Todos los veranos en lo de Flavia se daba lugar al ritual de armar y luego desarmar la estructura de caños y lona de la pelopincho donde los chicos aprendían a nadar. Para mí era fascinante, tenía algo de lo que se debe sentir al ver cómo se arma un circo; ese aire de preparativo, de inauguración que se aproxima, de que la gente ya va a ir llegando.
La gente empezaba a llegar un mes antes, a inscribirse. Williams anotaba los datos en una libreta como la que usaba para la cuenta del almacén.
El día de inicio de clases llegaban los nenitos asustados de la mano de sus mamás o papás, con sus mallitas y chancletas y el bolsito con la toalla. Daba pena verlos tan desvaliditos. Y Williams que era enorme, les debe haber dado un miedo tremendo.
La mayoría de las veces los nenes no querían meter la cabeza en el agua. Lloraban a moco tendido, la llamaban a la madre que no estaba. Williams no se andaba con muchos miramientos. Se tenían que meter al agua sí o sí, el método de la Academia Williams tenía algo de militar, en el trato y la eficacia. Él casi nunca se metía a la pileta con los chicos, dirigía desde afuera.
A veces los nenes se meaban en el agua. Williams se enteraba porque siempre alguno de los otros delataba al meón, quien era sacado a puro zamarreo de la pileta y luego suspendido por unas clases.
La pelopincho estaba en la parte del patio que era de losa; al costado había un rectángulo de tierra con algo de pasto, unos arbustos y un árbol de mamones. Más allá estaba el Reino Vedado Para Los Alumnos, al que sólo accedíamos Flavia, yo y nuestros hermanos. Para entrar había que empujar un portón altísimo de tejido metálico negro. En ese sector estaba el cuartito con los trofeos y jabalinas, el lavadero y cuarto de herramientas y, al fondo, el tapial que separaba la casa de Flavia de la mía.

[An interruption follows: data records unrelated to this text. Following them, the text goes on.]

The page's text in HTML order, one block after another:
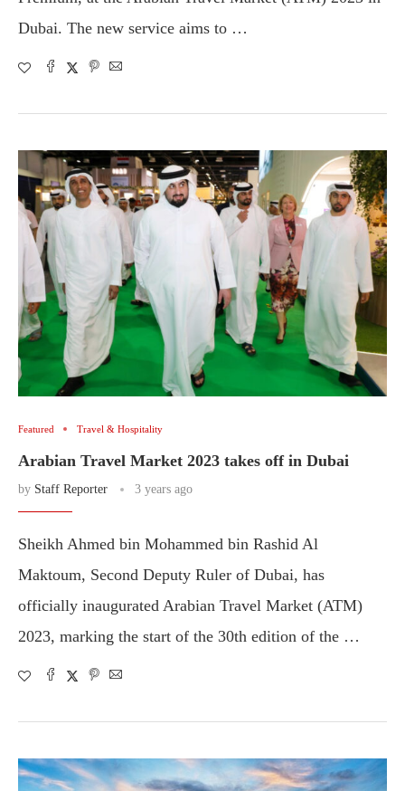
Dubai. The new service aims to …
Featured Travel & Hospitality
Arabian Travel Market 2023 takes off in Dubai
by Staff Reporter 3 years ago
Sheikh Ahmed bin Mohammed bin Rashid Al
Maktoum, Second Deputy Ruler of Dubai, has
officially inaugurated Arabian Travel Market (ATM)
2023, marking the start of the 30th edition of the …
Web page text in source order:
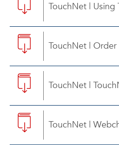
TouchNet | Using
TouchNet | Order
TouchNet |
TouchNet |
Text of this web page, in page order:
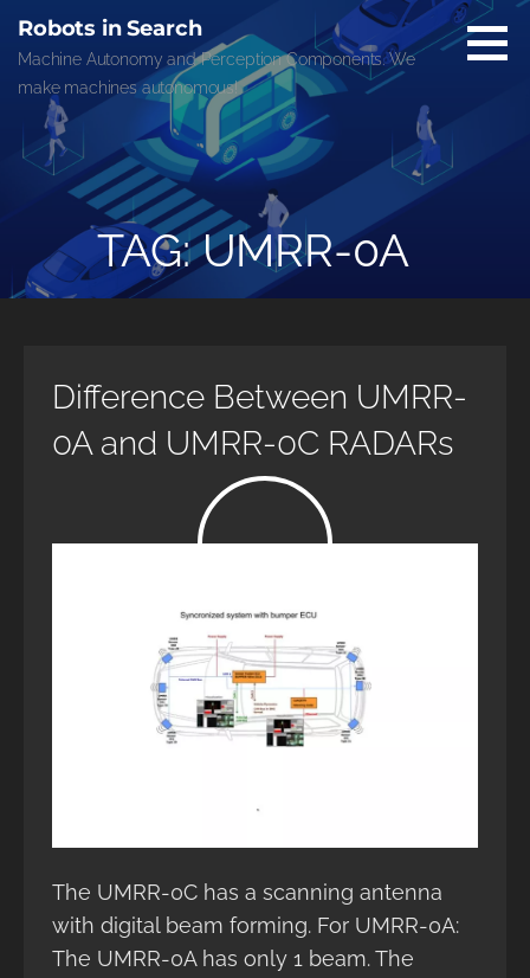
content
Robots in Search
Machine Autonomy and Perception Components. We
make machines autonomous!
TAG: UMRR-0A
Difference Between UMRR-
0A and UMRR-0C RADARs
The UMRR-0C has a scanning antenna
with digital beam forming. For UMRR-0A:
The UMRR-0A has only 1 beam. The

Con Flavia nos cruzábamos de una casa a la otra por el tapial; era innecesario y estúpido dar toda la vuelta manzana para encontrarnos. En vano mi mamá todos esos años intentó que le creciera el jazmín del país en esa pared: día a día con Flavia se lo pisoteábamos.
La Academia Williams duró muchos años, casi tantos como nuestra infancia. Imposible recordar cuál fue el primer año que ya no hubo más Academia, ni cuál fue la razón. Probablemente durante el menemismo ya no estaba bien vista una escuela de natación en una pelopincho.

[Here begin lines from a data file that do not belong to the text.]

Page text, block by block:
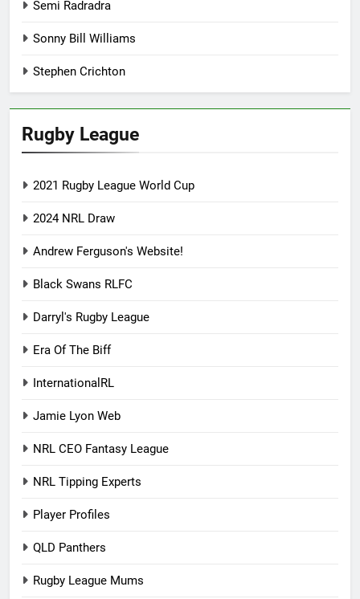
Semi Radradra
Sonny Bill Williams
Stephen Crichton
Rugby League
2021 Rugby League World Cup
2024 NRL Draw
Andrew Ferguson's Website!
Black Swans RLFC
Darryl's Rugby League
Era Of The Biff
InternationalRL
Jamie Lyon Web
NRL CEO Fantasy League
NRL Tipping Experts
Player Profiles
QLD Panthers
Rugby League Mums
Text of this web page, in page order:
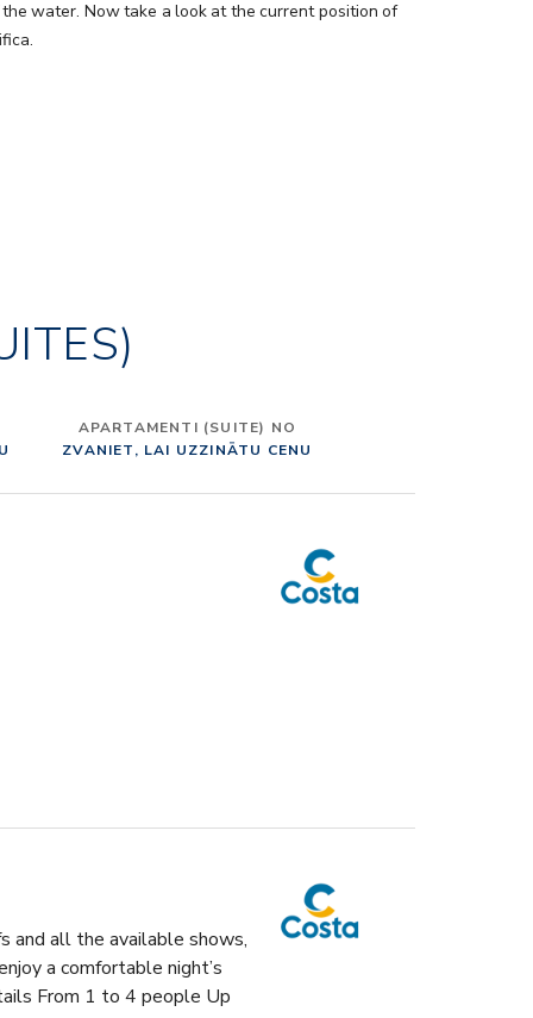
water. Now take a look at the current position of
APARTAMENTI (SUITE) NO
ZVANIET, LAI UZZINĀTU CENU
and all the available shows,
a comfortable night’s
From 1 to 4 people Up
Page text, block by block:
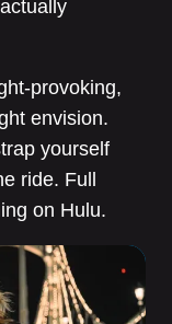
provoking,
envision.
yourself
ride. Full
on Hulu.
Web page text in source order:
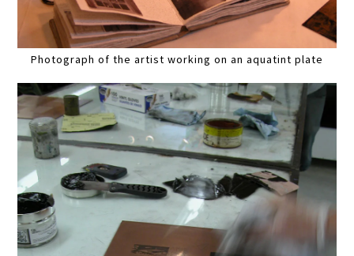
Photograph of the artist working on an aquatint plate
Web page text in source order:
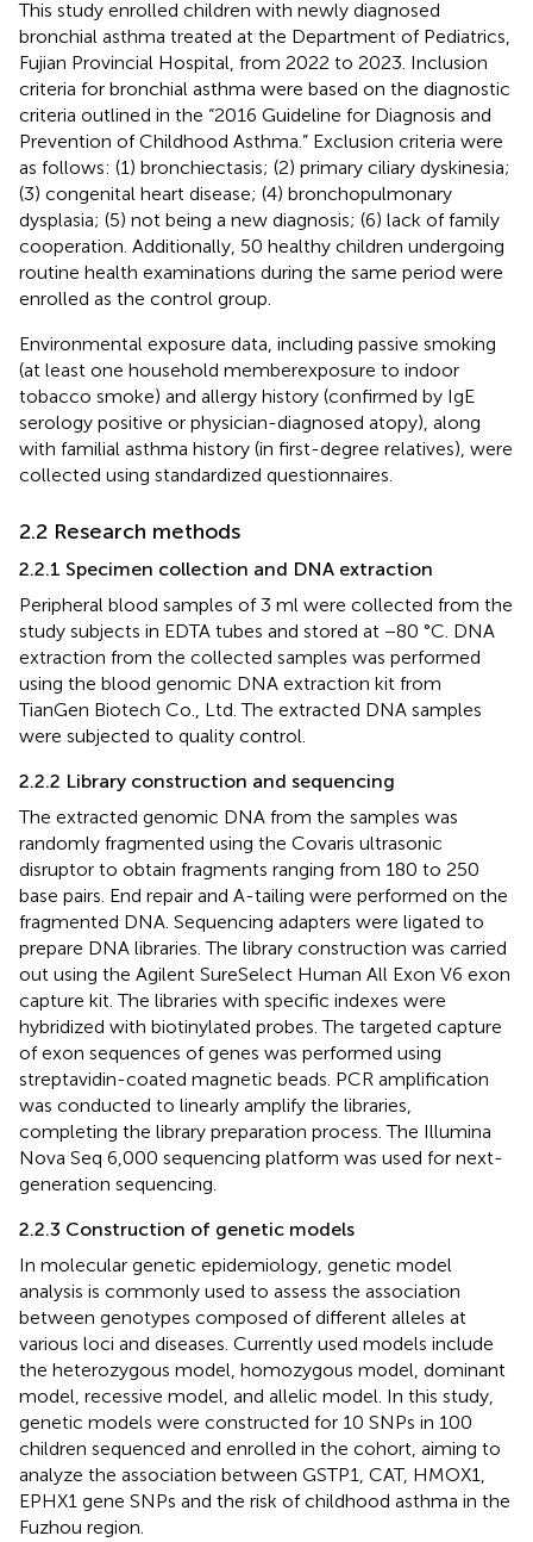
This study enrolled children with newly diagnosed
bronchial asthma treated at the Department of Pediatrics,
Fujian Provincial Hospital, from 2022 to 2023. Inclusion
criteria for bronchial asthma were based on the diagnostic
criteria outlined in the “2016 Guideline for Diagnosis and
Prevention of Childhood Asthma.” Exclusion criteria were
as follows: (1) bronchiectasis; (2) primary ciliary dyskinesia;
(3) congenital heart disease; (4) bronchopulmonary
dysplasia; (5) not being a new diagnosis; (6) lack of family
cooperation. Additionally, 50 healthy children undergoing
routine health examinations during the same period were
enrolled as the control group.
Environmental exposure data, including passive smoking
(at least one household memberexposure to indoor
tobacco smoke) and allergy history (confirmed by IgE
serology positive or physician-diagnosed atopy), along
with familial asthma history (in first-degree relatives), were
collected using standardized questionnaires.
2.2 Research methods
2.2.1 Specimen collection and DNA extraction
Peripheral blood samples of 3 ml were collected from the
study subjects in EDTA tubes and stored at −80 °C. DNA
extraction from the collected samples was performed
using the blood genomic DNA extraction kit from
TianGen Biotech Co., Ltd. The extracted DNA samples
were subjected to quality control.
2.2.2 Library construction and sequencing
The extracted genomic DNA from the samples was
randomly fragmented using the Covaris ultrasonic
disruptor to obtain fragments ranging from 180 to 250
base pairs. End repair and A-tailing were performed on the
fragmented DNA. Sequencing adapters were ligated to
prepare DNA libraries. The library construction was carried
out using the Agilent SureSelect Human All Exon V6 exon
capture kit. The libraries with specific indexes were
hybridized with biotinylated probes. The targeted capture
of exon sequences of genes was performed using
streptavidin-coated magnetic beads. PCR amplification
was conducted to linearly amplify the libraries,
completing the library preparation process. The Illumina
Nova Seq 6,000 sequencing platform was used for next-
generation sequencing.
2.2.3 Construction of genetic models
In molecular genetic epidemiology, genetic model
analysis is commonly used to assess the association
between genotypes composed of different alleles at
various loci and diseases. Currently used models include
the heterozygous model, homozygous model, dominant
model, recessive model, and allelic model. In this study,
genetic models were constructed for 10 SNPs in 100
children sequenced and enrolled in the cohort, aiming to
analyze the association between GSTP1, CAT, HMOX1,
EPHX1 gene SNPs and the risk of childhood asthma in the
Fuzhou region.

Williams siguió haciendo de las suyas. Y la pelopincho, de todos modos, se siguió armando, la usaba Flavia, su hermano y los primos. Nunca voy a olvidarme de esa pileta: armarla era desembalar el verano y todas sus cosas lindas. La playa, la laguna, las tardes eternas. Desarmarla en cambio no tenía ni pena ni gloria. Se lo hacía con el mismo aire apurado y de ocupación seria y mecánica que impregnaba todas las tareas en el mes del comienzo de las clases. Pero si pudiera ver ahora cómo desarmaban la pelopincho, me detendría a mirarlo minuciosamente. El deslizarse de los caños fuera de los compartimentos de la lona, el entrechocar de los metales, el apilarse de los esquineros, el frotar de la escoba sacando el moho, los arabescos de la lona plegándose cara adentro, yéndose a dormir con el verano.